Setting up a symbol table may be done in many ways. If one is interested merely in performing the sort of constraint analysis suggested earlier for a language as simple as Clang we may begin by noting that identifiers designate objects that are restricted to one of three simple varieties - namely constant, variable and program. The only apparent complication is that, unlike the other two, a variable identifier can denote either a simple scalar, or a simple linear array. A simple table handler can then be developed with a class having a public interface like the following:

  const int TABLE_alfalength = 15; // maximum length of identifiers
  typedef char TABLE_alfa[TABLE_alfalength + 1];

  enum TABLE_idclasses { TABLE_consts, TABLE_vars, TABLE_progs };

  struct TABLE_entries {
    TABLE_alfa name;             // identifier
    TABLE_idclasses idclass;     // class
    bool scalar;                 // distinguish arrays from scalars
  };

  class TABLE {
    public:
      TABLE(REPORT *R);
      // Initializes symbol table

      void enter(TABLE_entries &entry);
      // Adds entry to symbol table

      void search(char *name, TABLE_entries &entry, bool &found);
      // Searches table for presence of name.  If found then returns entry

      void printtable(FILE *lst);
      // Prints symbol table for diagnostic purposes
  };

An augmented parser must construct appropriate entry structures and enter these into the table when identifiers are first recognized by the routine that handles the productions for OneConst and OneVar. Before identifiers are accepted by the routines that handle the production for Designator they are checked against this table for non-declaration of name, abuse of idclass (such as trying to assign to a constant) and abuse of scalar (such as trying to subscript a constant, or a scalar variable). The interface suggested here is still inadequate for the purposes of code generation, so we delay further discussion of the symbol table itself until the next section.

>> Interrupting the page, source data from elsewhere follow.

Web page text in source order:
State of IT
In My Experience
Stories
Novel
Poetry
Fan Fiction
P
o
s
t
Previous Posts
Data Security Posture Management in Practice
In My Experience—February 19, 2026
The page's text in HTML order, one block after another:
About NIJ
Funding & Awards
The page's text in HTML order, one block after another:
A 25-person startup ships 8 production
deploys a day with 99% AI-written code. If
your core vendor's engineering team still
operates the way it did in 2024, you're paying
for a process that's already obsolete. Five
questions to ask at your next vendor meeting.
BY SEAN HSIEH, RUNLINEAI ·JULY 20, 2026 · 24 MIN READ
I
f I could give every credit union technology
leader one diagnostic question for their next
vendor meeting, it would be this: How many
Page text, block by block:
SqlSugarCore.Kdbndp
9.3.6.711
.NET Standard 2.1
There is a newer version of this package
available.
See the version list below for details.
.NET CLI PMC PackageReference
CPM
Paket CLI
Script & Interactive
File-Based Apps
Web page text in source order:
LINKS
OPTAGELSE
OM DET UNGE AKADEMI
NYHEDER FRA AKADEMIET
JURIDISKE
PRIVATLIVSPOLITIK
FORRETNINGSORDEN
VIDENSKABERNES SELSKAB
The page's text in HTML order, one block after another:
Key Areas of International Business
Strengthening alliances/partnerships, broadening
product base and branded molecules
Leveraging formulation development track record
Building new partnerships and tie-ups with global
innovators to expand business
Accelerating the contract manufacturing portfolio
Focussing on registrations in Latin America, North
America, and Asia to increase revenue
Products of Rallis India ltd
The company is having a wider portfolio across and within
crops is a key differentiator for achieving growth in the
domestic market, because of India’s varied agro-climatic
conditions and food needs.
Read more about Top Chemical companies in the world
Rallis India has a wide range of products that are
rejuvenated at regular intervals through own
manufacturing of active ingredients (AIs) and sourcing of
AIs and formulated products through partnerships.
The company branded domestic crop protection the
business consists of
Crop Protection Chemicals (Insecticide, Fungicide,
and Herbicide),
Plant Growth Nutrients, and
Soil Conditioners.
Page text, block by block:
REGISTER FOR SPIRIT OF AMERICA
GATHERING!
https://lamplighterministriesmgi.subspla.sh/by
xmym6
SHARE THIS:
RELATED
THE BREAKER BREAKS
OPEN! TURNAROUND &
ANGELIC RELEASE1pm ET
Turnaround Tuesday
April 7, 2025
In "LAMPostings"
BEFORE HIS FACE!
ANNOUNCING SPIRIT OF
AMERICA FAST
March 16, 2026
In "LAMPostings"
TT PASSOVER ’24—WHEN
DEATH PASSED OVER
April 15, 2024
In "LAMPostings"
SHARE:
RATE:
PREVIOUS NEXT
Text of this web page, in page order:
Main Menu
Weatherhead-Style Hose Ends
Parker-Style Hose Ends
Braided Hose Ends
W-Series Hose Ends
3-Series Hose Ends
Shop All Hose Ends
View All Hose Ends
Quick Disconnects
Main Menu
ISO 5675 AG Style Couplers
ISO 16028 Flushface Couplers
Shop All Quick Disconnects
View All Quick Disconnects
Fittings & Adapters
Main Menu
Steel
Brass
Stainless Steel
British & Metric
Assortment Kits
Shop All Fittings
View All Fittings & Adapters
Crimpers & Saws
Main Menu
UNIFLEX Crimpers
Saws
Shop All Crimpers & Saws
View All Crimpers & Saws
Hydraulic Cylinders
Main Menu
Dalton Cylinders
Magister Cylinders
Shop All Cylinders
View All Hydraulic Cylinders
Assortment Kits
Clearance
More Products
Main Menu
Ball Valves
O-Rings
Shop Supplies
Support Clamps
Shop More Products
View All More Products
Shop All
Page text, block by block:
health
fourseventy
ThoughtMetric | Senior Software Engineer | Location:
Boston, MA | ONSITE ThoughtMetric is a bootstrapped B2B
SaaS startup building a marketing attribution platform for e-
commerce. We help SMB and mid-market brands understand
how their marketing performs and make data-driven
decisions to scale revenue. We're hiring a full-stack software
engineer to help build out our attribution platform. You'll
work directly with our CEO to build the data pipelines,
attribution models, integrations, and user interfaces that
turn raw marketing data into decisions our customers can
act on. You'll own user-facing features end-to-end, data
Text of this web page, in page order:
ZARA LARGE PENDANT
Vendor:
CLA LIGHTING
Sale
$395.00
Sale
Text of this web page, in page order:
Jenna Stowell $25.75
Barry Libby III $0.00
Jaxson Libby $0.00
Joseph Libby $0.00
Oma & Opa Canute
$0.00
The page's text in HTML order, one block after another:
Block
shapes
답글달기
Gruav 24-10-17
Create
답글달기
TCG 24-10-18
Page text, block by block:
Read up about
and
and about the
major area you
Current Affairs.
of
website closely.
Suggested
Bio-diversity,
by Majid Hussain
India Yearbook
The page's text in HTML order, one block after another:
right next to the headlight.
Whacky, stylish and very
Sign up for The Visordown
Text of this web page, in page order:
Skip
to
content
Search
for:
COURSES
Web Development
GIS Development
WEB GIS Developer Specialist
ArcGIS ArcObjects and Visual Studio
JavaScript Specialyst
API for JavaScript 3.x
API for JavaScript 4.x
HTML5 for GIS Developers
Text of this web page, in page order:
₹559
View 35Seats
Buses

However, we may take the opportunity of pointing out that the way in which the symbol table facilities are used depends rather critically on whether the parser is being crafted by hand, or by using a parser generator. We draw the reader's attention to the production for Factor, which we have written

  Factor = Designator | number | "(" Expression ")" .

rather than the more descriptive

  Factor = ConstIdentifier | Variable | number | "(" Expression ")" .

which does not satisfy the LL(1) constraints. In a hand-crafted parser we are free to use semantic information to drive the parsing process, and to break this LL(1) conflict, as the following extract from such a parser will show.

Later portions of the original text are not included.